Set up a triangle with side lengths $x$ and $3,$ then the hypotenuse has length $\sqrt{x^2+9}.$ Choosing the angle opposite one of these legs to be $\theta.$ It doesn't matter which one, but just keep your choice consistent.

I'm choosing $\theta$ opposite $3$. This means that hypotenuse/opposite gives us $\sec(\theta)=\frac{\sqrt{x^2+9}}{3},$ or $3\sec(\theta)=\sqrt{x^2+9}.$ Making this choice also provides us with $\frac{3}{x}=\tan(\theta),$ or $\frac{1}{x}=\frac{\tan(\theta)}{3}.$ Lastly, we have $\cot(\theta)=\frac{x}{3},$ so $\frac{dx}{3}=-\csc^2(\theta)d\theta.$ This makes original integral into the following (not as definite integral)
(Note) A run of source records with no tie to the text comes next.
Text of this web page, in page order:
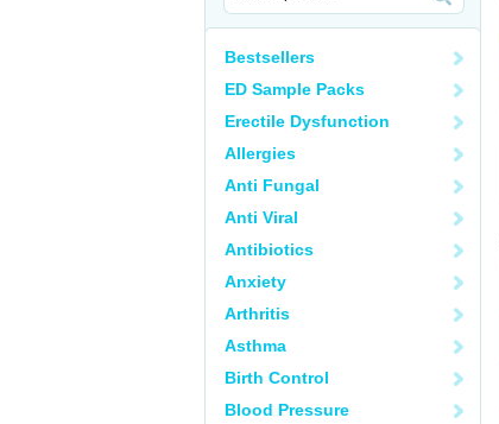
Bestsellers
ED Sample Packs
Erectile Dysfunction
Allergies
Anti Fungal
Anti Viral
Antibiotics
Anxiety
Arthritis
Asthma
Birth Control
Blood Pressure
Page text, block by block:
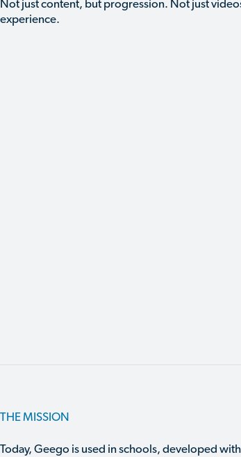
Not just content, but progression. Not just
experience.
THE MISSION
Today, Geego is used in schools, developed with
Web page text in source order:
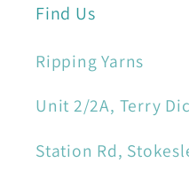
Find Us
Ripping Yarns
Unit 2/2A, Terry
Station Rd,
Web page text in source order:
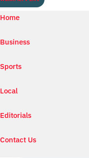
Home
Business
Sports
Local
Editorials
Contact Us
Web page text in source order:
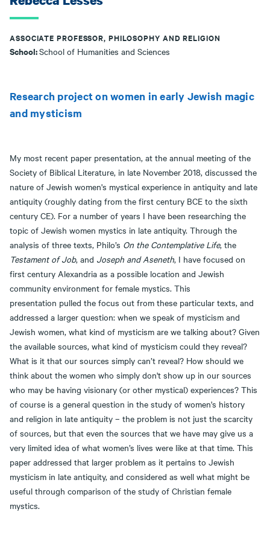
ASSOCIATE PROFESSOR, PHILOSOPHY AND RELIGION
School:School of Humanities and Sciences
Research project on women in early Jewish magic
and mysticism
My most recent paper presentation, at the annual meeting of the
Society of Biblical Literature, in late November 2018, discussed the
nature of Jewish women's mystical experience in antiquity and late
antiquity (roughly dating from the first century BCE to the sixth
century CE). For a number of years I have been researching the
topic of Jewish women mystics in late antiquity. Through the
analysis of three texts, Philo’s On the Contemplative Life, the
Testament of Job, and Joseph and Aseneth, I have focused on
first century Alexandria as a possible location and Jewish
community environment for female mystics. This
presentation pulled the focus out from these particular texts, and
addressed a larger question: when we speak of mysticism and
Jewish women, what kind of mysticism are we talking about? Given
the available sources, what kind of mysticism could they reveal?
What is it that our sources simply can’t reveal? How should we
think about the women who simply don't show up in our sources
who may be having visionary (or other mystical) experiences? This
of course is a general question in the study of women's history
and religion in late antiquity – the problem is not just the scarcity
of sources, but that even the sources that we have may give us a
very limited idea of what women’s lives were like at that time. This
paper addressed that larger problem as it pertains to Jewish
mysticism in late antiquity, and considered as well what might be
useful through comparison of the study of Christian female
mystics.
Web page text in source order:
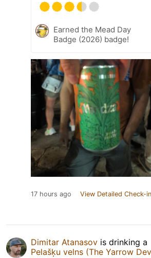
Earned the Mead Day
Badge (2026) badge!
17 hours ago View Detailed Check-in
Dimitar Atanasov is drinking a
Pelašķu velns (The Yarrow
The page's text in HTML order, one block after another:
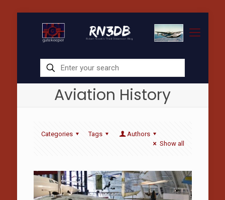
Aviation History
Categories Tags
Authors
Show all
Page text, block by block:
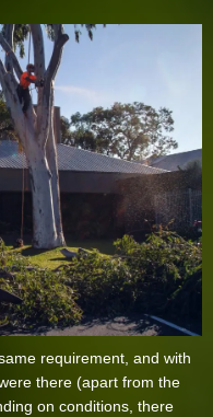
requirement, and with
there (apart from the
on conditions, there
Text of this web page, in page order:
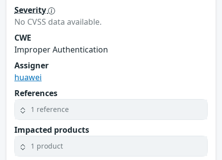
Severity
No CVSS data available.
CWE
Improper Authentication
Assigner
huawei
References
1 reference
Impacted products
1 product
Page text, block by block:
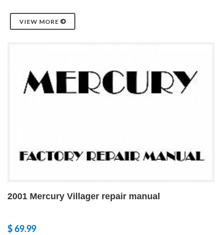
VIEW MORE
2001 Mercury Villager repair manual
$ 69.99
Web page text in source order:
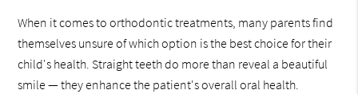
When it comes to orthodontic treatments, many parents find
themselves unsure of which option is the best choice for their
child's health. Straight teeth do more than reveal a beautiful
smile — they enhance the patient's overall oral health.
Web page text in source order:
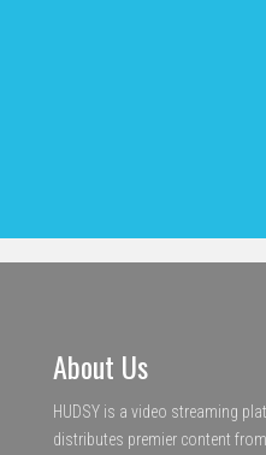
About Us
HUDSY is a video streaming
distributes premier content
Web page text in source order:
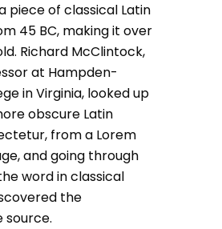
piece of classical Latin
45 BC, making it over
Richard McClintock,
at Hampden-
in Virginia, looked up
obscure Latin
from a Lorem
and going through
word in classical
the
source.
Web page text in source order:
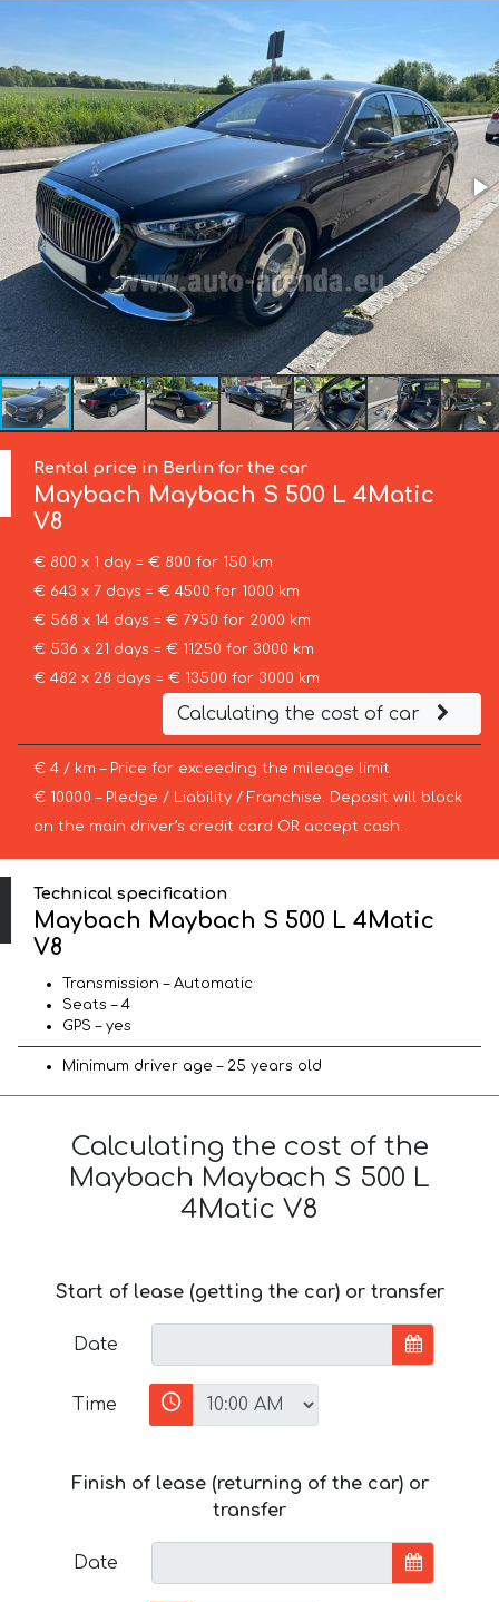
Rental price in Berlin for the car
Maybach Maybach S 500 L 4Matic
V8
€ 800 x 1 day = € 800 for 150 km
€ 643 x 7 days = € 4500 for 1000 km
€ 568 x 14 days = € 7950 for 2000 km
€ 536 x 21 days = € 11250 for 3000 km
€ 482 x 28 days = € 13500 for 3000 km
Calculating the cost of car
€ 4 / km – Price for exceeding the mileage limit
€ 10000 – Pledge / Liability / Franchise. Deposit will block
on the main driver’s credit card OR accept cash.
Technical specification
Maybach Maybach S 500 L 4Matic
V8
Transmission – Automatic
Seats – 4
GPS – yes
Minimum driver age – 25 years old
Calculating the cost of the
Maybach Maybach S 500 L
4Matic V8
Start of lease (getting the car) or transfer
Date
Time
Finish of lease (returning of the car) or
transfer
Date
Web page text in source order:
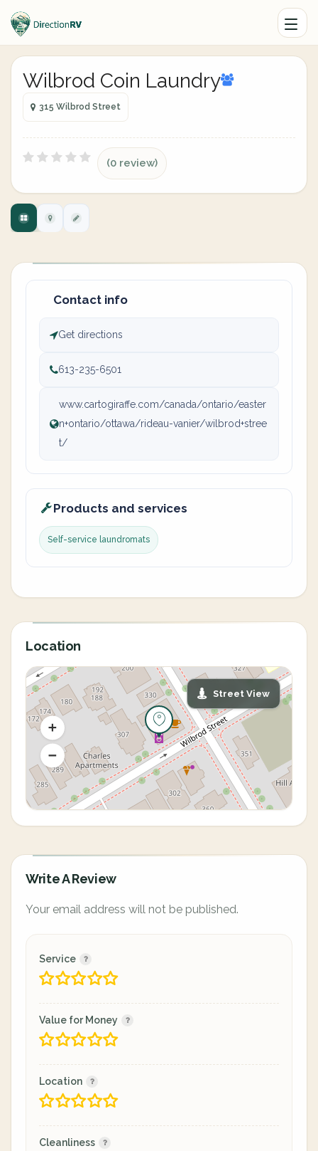
Wilbrod Coin Laundry
315 Wilbrod Street
(0 review)
Contact info
Get directions
613-235-6501
www.cartogiraffe.com/canada/ontario/easter
n+ontario/ottawa/rideau-vanier/wilbrod+stree
t/
Products and services
Self-service laundromats
Location
Street View
Write A Review
Your email address will not be published.
Service
Value for Money
Location
Cleanliness
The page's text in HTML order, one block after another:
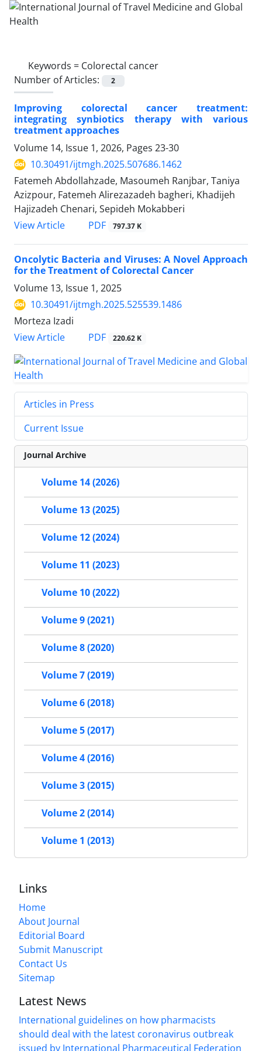
Keywords = Colorectal cancer
Number of Articles:
2
Improving colorectal cancer treatment:
integrating synbiotics therapy with various
treatment approaches
Volume 14, Issue 1, 2026, Pages 23-30
10.30491/ijtmgh.2025.507686.1462
Fatemeh Abdollahzade, Masoumeh Ranjbar, Taniya
Azizpour, Fatemeh Alirezazadeh bagheri, Khadijeh
Hajizadeh Chenari, Sepideh Mokabberi
View Article
PDF 797.37 K
Oncolytic Bacteria and Viruses: A Novel Approach
for the Treatment of Colorectal Cancer
Volume 13, Issue 1, 2025
10.30491/ijtmgh.2025.525539.1486
Morteza Izadi
View Article
PDF 220.62 K
Articles in Press
Current Issue
Journal Archive
Volume 14 (2026)
Volume 13 (2025)
Volume 12 (2024)
Volume 11 (2023)
Volume 10 (2022)
Volume 9 (2021)
Volume 8 (2020)
Volume 7 (2019)
Volume 6 (2018)
Volume 5 (2017)
Volume 4 (2016)
Volume 3 (2015)
Volume 2 (2014)
Volume 1 (2013)
Links
Home
About Journal
Editorial Board
Submit Manuscript
Contact Us
Sitemap
Latest News
International guidelines on how pharmacists
should deal with the latest coronavirus outbreak
issued by International Pharmaceutical Federation
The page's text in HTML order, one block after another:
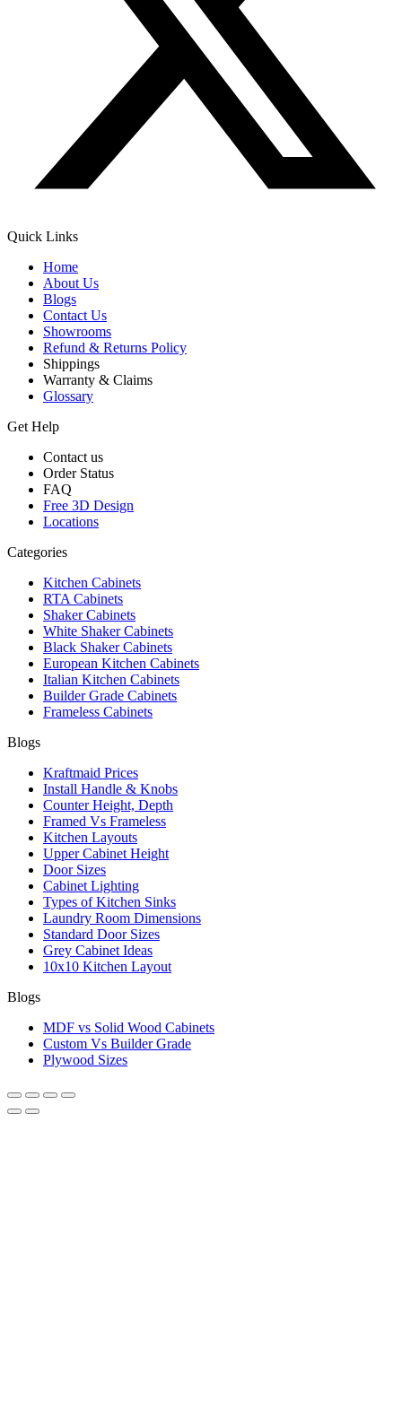
Quick Links
Home
About Us
Blogs
Contact Us
Showrooms
Refund & Returns Policy
Shippings
Warranty & Claims
Glossary
Get Help
Contact us
Order Status
FAQ
Free 3D Design
Locations
Categories
Kitchen Cabinets
RTA Cabinets
Shaker Cabinets
White Shaker Cabinets
Black Shaker Cabinets
European Kitchen Cabinets
Italian Kitchen Cabinets
Builder Grade Cabinets
Frameless Cabinets
Blogs
Kraftmaid Prices
Install Handle & Knobs
Counter Height, Depth
Framed Vs Frameless
Kitchen Layouts
Upper Cabinet Height
Door Sizes
Cabinet Lighting
Types of Kitchen Sinks
Laundry Room Dimensions
Standard Door Sizes
Grey Cabinet Ideas
10x10 Kitchen Layout
Blogs
MDF vs Solid Wood Cabinets
Custom Vs Builder Grade
Plywood Sizes
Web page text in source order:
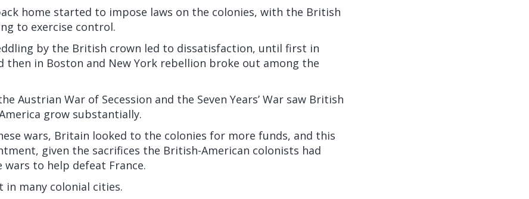
home started to impose laws on the colonies, with the British
to exercise control.
by the British crown led to dissatisfaction, until first in
then in Boston and New York rebellion broke out among the
Austrian War of Secession and the Seven Years’ War saw British
grow substantially.
wars, Britain looked to the colonies for more funds, and this
given the sacrifices the British-American colonists had
wars to help defeat France.
in many colonial cities.
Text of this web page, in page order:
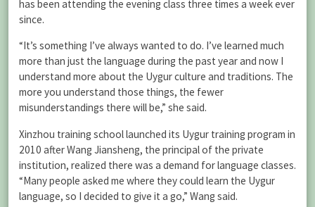
has been attending the evening class three times a week ever
since.
“It’s something I’ve always wanted to do. I’ve learned much
more than just the language during the past year and now I
understand more about the Uygur culture and traditions. The
more you understand those things, the fewer
misunderstandings there will be,” she said.
Xinzhou training school launched its Uygur training program in
2010 after Wang Jiansheng, the principal of the private
institution, realized there was a demand for language classes.
“Many people asked me where they could learn the Uygur
language, so I decided to give it a go,” Wang said.

$$\int3\sec(\theta)\cdot \left(\frac{\tan(\theta)}{3}\right)^6\cdot(-3)\csc^2(\theta)d\theta.$$

A quick reduction of the integrand using algebra gives us

$$\frac{-1}{3^4}\int \tan^6(\theta)\cdot\csc(\theta)d\theta.$$

This can be done via a $u-$substitution where $\sec(\theta)=u,$

yielding

$$\frac{\sec^5(\theta)}{5}-\frac{2\sec^3(\theta)}{3}+\sec(\theta)+C$$

Recall that $\sec(\theta)=\frac{\sqrt{x^2+9}}{3},$ and I leave the rest of the computation to you.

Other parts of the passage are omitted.